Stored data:
[Start of section]
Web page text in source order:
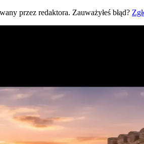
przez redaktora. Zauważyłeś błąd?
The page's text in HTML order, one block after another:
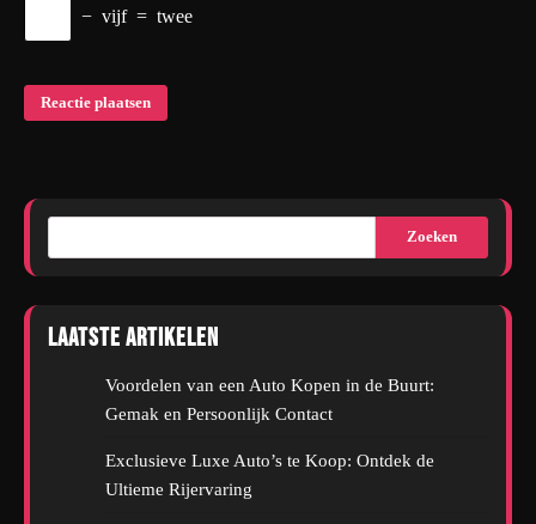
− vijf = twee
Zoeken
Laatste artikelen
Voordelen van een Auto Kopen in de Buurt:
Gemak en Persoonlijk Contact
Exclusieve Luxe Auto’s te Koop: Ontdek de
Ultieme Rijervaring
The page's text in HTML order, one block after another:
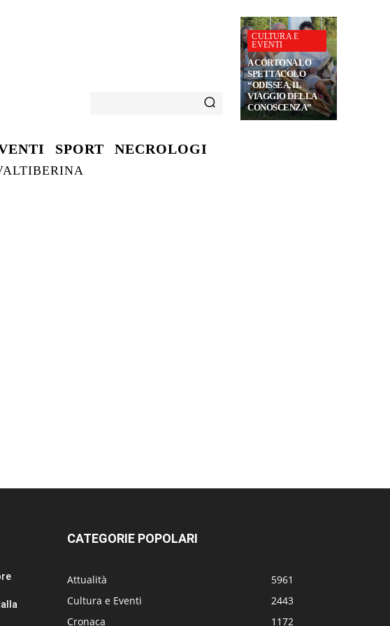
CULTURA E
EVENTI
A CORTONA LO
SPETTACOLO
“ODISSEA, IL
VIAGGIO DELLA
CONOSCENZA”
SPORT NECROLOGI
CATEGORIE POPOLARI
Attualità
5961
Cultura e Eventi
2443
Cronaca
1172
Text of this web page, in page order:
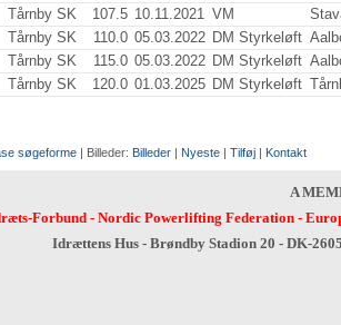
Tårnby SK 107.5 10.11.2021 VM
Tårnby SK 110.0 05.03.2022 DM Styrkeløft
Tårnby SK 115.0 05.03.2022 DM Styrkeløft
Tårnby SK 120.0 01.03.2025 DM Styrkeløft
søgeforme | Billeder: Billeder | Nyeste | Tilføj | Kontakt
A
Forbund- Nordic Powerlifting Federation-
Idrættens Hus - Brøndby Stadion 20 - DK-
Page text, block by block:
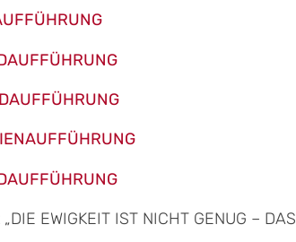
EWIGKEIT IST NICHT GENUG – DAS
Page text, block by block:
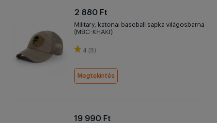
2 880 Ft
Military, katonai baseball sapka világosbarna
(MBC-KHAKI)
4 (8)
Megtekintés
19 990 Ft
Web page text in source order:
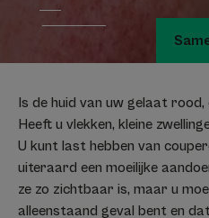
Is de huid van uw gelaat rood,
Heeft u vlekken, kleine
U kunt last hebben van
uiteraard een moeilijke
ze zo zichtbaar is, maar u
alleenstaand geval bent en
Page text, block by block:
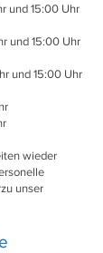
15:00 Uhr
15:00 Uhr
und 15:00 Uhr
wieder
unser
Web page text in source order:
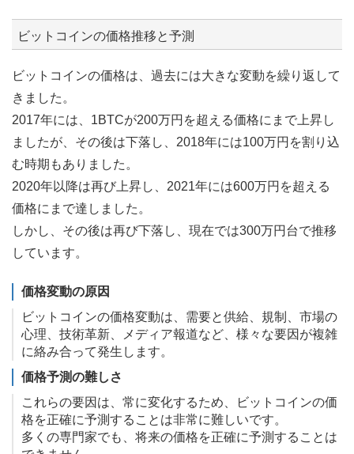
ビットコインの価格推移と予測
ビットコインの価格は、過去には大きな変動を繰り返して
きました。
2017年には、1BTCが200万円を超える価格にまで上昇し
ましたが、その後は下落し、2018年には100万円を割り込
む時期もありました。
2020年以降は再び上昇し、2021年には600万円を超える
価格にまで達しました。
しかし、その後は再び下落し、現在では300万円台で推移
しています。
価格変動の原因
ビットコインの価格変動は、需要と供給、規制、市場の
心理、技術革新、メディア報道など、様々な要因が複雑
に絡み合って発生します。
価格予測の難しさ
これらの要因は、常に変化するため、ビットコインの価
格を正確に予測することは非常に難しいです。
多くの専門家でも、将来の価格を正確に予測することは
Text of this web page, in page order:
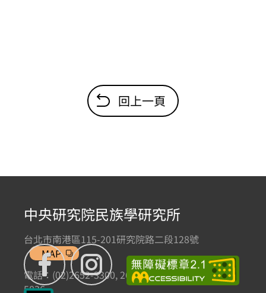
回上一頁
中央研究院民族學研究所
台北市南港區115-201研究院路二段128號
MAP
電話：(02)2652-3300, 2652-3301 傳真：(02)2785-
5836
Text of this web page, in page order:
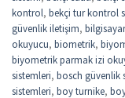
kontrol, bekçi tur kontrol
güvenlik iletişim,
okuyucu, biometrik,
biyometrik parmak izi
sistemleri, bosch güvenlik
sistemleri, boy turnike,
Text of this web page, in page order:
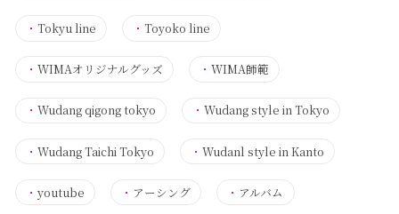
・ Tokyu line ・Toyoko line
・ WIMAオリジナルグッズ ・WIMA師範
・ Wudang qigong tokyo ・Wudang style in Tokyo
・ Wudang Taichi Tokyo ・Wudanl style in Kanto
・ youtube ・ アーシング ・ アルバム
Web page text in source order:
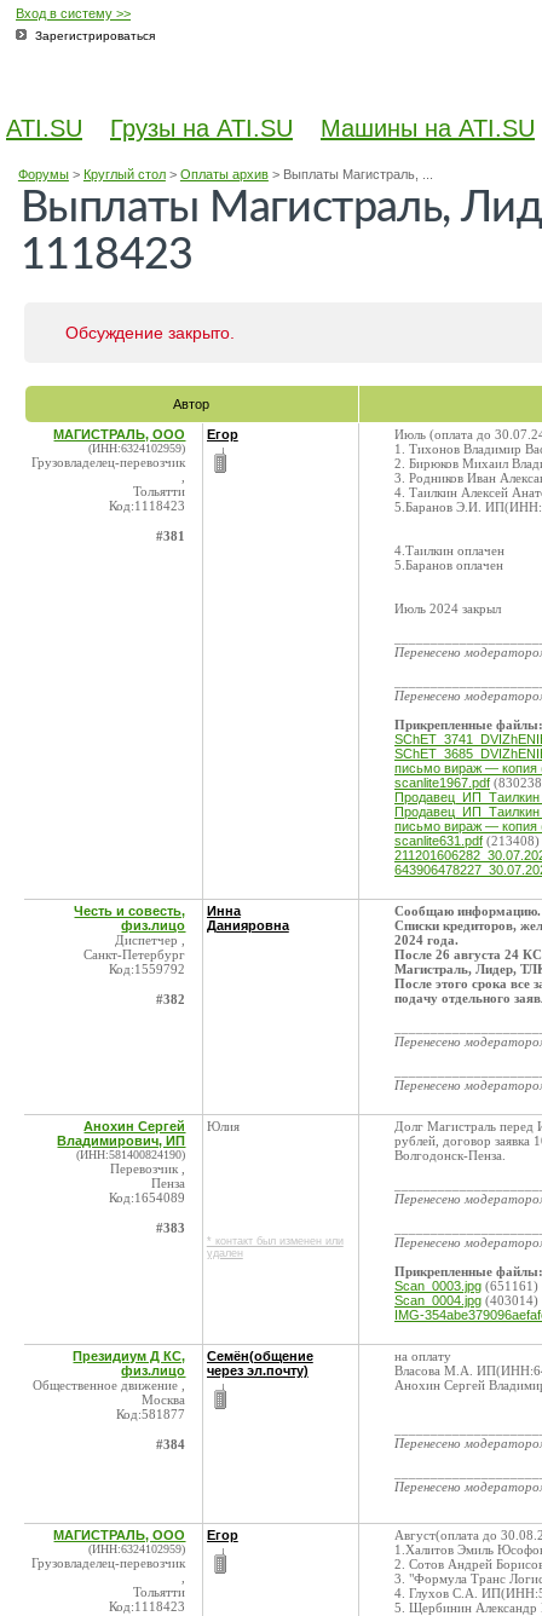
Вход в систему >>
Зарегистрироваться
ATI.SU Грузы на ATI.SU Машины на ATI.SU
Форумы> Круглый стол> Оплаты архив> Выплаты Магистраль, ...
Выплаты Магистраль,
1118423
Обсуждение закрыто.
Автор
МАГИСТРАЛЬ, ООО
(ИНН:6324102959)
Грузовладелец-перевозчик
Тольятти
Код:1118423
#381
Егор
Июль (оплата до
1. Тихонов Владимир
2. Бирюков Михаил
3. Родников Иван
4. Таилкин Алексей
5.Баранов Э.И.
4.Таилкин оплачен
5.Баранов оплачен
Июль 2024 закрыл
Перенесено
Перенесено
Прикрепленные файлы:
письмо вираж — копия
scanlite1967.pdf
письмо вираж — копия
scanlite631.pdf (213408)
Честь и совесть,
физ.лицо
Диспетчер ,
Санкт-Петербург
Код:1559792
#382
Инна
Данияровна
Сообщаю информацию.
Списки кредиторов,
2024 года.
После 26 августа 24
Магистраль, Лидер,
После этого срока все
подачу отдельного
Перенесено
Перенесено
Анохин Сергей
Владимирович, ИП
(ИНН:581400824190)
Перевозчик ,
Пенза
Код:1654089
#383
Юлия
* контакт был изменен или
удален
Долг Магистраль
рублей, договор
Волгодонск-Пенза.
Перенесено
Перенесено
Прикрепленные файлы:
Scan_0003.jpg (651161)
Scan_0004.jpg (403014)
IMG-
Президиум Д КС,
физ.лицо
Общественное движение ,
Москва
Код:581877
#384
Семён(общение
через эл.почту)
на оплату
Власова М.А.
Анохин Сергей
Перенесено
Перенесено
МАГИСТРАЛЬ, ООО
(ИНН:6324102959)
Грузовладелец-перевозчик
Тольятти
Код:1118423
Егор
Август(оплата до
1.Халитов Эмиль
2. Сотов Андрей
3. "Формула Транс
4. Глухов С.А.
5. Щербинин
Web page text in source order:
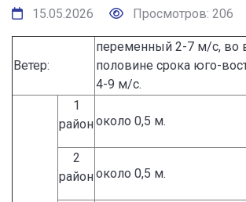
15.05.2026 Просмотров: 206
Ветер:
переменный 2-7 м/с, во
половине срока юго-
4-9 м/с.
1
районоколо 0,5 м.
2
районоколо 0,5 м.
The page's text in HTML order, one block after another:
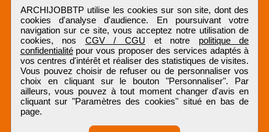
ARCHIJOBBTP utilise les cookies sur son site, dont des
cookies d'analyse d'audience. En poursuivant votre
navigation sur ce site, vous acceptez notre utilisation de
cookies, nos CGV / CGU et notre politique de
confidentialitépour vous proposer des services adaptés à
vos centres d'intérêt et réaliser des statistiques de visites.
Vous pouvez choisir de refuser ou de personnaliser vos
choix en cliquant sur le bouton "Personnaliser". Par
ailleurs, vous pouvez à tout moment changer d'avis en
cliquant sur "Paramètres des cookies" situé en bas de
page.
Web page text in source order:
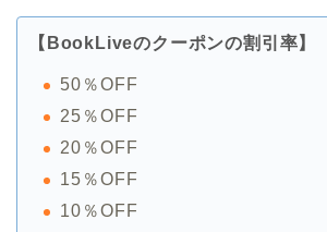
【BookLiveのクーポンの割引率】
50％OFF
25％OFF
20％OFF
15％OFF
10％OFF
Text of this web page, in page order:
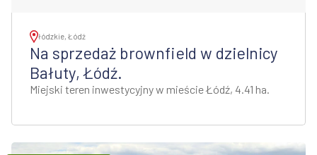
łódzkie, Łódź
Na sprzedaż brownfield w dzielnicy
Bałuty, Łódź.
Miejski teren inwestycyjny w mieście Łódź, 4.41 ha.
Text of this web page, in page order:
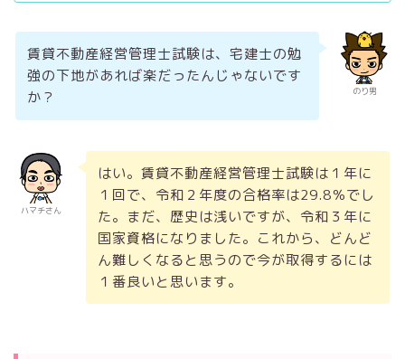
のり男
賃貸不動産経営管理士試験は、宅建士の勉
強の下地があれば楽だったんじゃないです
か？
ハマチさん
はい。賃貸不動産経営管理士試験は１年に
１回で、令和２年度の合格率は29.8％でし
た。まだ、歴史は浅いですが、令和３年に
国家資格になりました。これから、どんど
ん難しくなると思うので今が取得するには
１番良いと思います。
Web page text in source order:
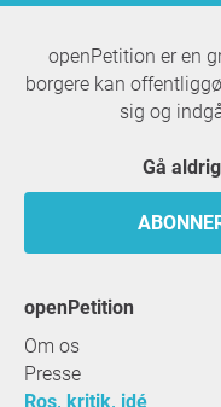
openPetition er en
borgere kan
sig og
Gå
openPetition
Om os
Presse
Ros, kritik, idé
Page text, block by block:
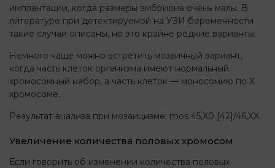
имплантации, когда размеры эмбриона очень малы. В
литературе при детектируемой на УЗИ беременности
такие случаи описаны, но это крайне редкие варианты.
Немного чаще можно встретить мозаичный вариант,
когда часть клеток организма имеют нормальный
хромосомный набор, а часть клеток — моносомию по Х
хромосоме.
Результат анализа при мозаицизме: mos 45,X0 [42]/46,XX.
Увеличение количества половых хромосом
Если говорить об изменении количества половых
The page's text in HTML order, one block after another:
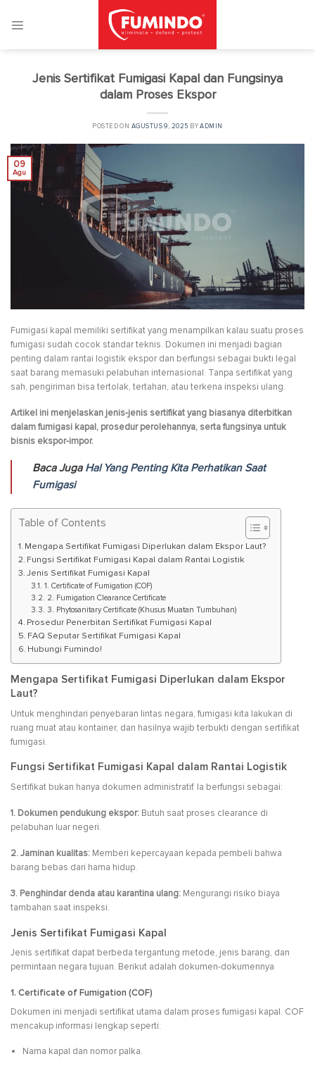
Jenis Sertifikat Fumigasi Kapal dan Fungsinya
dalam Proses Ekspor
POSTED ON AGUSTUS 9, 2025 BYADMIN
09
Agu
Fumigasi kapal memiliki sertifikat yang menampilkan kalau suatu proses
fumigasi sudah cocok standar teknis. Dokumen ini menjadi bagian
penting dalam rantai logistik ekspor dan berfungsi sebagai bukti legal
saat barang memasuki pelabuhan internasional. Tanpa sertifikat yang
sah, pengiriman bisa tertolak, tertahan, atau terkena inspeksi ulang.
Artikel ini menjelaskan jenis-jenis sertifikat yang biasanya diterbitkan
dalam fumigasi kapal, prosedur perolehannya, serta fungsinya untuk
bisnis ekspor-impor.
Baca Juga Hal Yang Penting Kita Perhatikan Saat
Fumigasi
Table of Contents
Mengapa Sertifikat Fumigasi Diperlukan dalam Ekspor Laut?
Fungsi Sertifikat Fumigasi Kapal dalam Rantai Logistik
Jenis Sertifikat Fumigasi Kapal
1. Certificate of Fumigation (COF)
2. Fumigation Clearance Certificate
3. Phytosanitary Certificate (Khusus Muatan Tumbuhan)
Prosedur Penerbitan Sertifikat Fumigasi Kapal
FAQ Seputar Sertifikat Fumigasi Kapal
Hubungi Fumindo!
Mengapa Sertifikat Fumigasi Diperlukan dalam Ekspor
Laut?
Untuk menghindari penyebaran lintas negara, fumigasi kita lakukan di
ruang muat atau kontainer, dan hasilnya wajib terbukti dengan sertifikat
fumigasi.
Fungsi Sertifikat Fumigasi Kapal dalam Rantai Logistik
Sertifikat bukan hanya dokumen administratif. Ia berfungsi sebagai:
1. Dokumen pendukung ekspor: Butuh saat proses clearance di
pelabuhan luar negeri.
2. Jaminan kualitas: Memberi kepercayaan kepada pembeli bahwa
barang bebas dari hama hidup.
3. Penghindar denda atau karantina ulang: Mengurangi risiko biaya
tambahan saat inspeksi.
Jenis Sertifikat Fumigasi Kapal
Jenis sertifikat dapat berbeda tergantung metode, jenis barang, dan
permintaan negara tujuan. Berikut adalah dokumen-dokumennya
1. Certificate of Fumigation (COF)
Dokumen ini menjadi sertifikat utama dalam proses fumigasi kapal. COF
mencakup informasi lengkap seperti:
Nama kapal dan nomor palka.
[End of section]
* WORK TO BE COMPLETED
Give back an exact repeat of the lines from the top of the data through the line that holds "2017年には、1BTCが200万円を超える価格にまで上昇し", both included, and omit pictures.

* TASK RESULT
Web page text in source order:
przez redaktora. Zauważyłeś błąd?
The page's text in HTML order, one block after another:
− vijf = twee
Zoeken
Laatste artikelen
Voordelen van een Auto Kopen in de Buurt:
Gemak en Persoonlijk Contact
Exclusieve Luxe Auto’s te Koop: Ontdek de
Ultieme Rijervaring
The page's text in HTML order, one block after another:
CULTURA E
EVENTI
A CORTONA LO
SPETTACOLO
“ODISSEA, IL
VIAGGIO DELLA
CONOSCENZA”
SPORT NECROLOGI
CATEGORIE POPOLARI
Attualità
5961
Cultura e Eventi
2443
Cronaca
1172
Text of this web page, in page order:
Tårnby SK 107.5 10.11.2021 VM
Tårnby SK 110.0 05.03.2022 DM Styrkeløft
Tårnby SK 115.0 05.03.2022 DM Styrkeløft
Tårnby SK 120.0 01.03.2025 DM Styrkeløft
søgeforme | Billeder: Billeder | Nyeste | Tilføj | Kontakt
A
Forbund- Nordic Powerlifting Federation-
Idrættens Hus - Brøndby Stadion 20 - DK-
Page text, block by block:
EWIGKEIT IST NICHT GENUG – DAS
Page text, block by block:
2 880 Ft
Military, katonai baseball sapka világosbarna
(MBC-KHAKI)
4 (8)
Megtekintés
19 990 Ft
Web page text in source order:
Is de huid van uw gelaat rood,
Heeft u vlekken, kleine
U kunt last hebben van
uiteraard een moeilijke
ze zo zichtbaar is, maar u
alleenstaand geval bent en
Page text, block by block:
15:00 Uhr
15:00 Uhr
und 15:00 Uhr
wieder
unser
Web page text in source order:
ビットコインの価格推移と予測
ビットコインの価格は、過去には大きな変動を繰り返して
きました。
2017年には、1BTCが200万円を超える価格にまで上昇し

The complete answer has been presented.